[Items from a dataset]
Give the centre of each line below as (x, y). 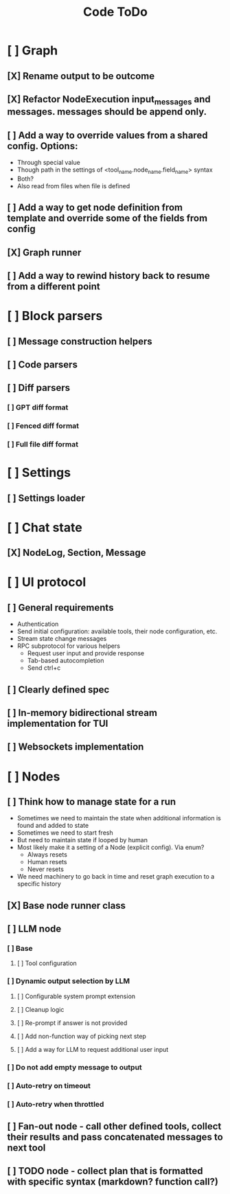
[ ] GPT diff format (38, 407)
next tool (26, 1148)
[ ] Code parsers (42, 364)
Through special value (48, 162)
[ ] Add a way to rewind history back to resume (109, 275)
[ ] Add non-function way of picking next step (81, 1036)
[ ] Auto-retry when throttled (56, 1104)
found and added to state (53, 826)
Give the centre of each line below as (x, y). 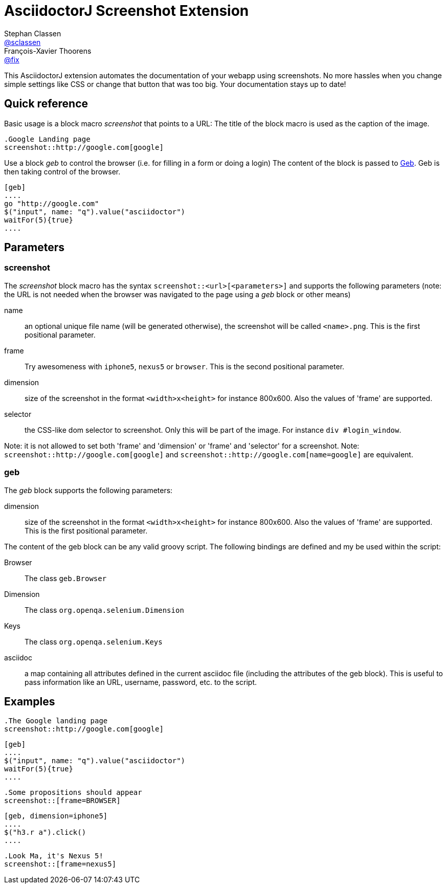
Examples (30, 701)
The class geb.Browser (66, 578)
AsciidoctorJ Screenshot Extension (127, 11)
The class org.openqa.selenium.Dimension (104, 610)
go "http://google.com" (52, 203)
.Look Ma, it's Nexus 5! (54, 856)
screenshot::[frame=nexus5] (60, 864)
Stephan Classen (33, 33)
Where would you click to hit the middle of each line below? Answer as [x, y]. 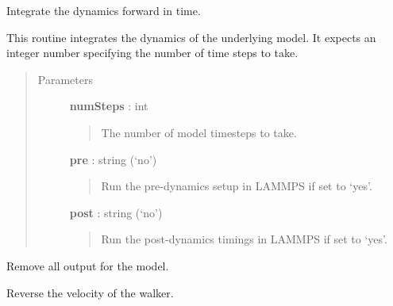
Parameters [65, 79]
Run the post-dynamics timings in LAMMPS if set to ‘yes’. [244, 239]
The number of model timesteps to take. [199, 132]
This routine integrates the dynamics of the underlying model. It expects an [191, 37]
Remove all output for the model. [88, 265]
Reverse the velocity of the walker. [90, 292]
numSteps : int [109, 106]
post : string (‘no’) [116, 212]
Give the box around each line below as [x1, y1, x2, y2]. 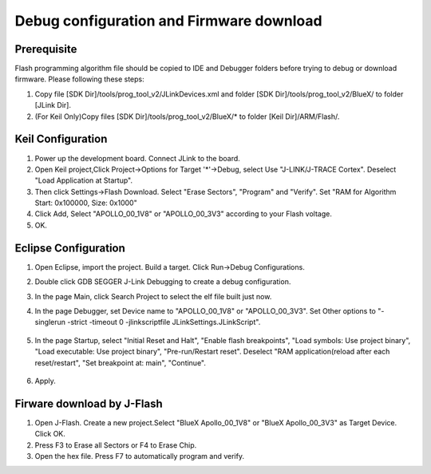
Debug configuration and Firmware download [14, 12, 322, 30]
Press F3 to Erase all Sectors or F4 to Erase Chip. [34, 440, 197, 450]
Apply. [34, 376, 56, 385]
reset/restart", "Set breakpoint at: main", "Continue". [34, 357, 207, 367]
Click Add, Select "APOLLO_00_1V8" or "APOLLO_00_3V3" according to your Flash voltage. [34, 209, 333, 219]
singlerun [34, 318, 66, 327]
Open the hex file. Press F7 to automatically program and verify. [34, 451, 245, 460]
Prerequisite [14, 42, 77, 56]
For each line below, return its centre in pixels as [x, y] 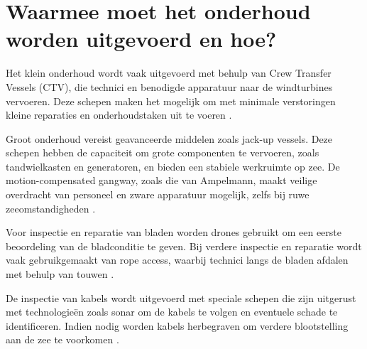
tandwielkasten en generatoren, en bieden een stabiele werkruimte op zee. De [173, 166]
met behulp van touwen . [60, 274]
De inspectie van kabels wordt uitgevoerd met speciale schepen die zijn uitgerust [181, 297]
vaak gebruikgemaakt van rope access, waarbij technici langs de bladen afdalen [177, 260]
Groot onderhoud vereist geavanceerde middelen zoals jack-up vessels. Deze [169, 138]
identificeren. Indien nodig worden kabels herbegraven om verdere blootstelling [177, 325]
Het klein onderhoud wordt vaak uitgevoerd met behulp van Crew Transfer [169, 73]
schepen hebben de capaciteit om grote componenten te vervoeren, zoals [163, 152]

PROBLEM TO WORK ON ->
For the entries shown above, give the number of lines that include the word "wordt", without any other text.

RESPONSE TO THIS TASK ->
2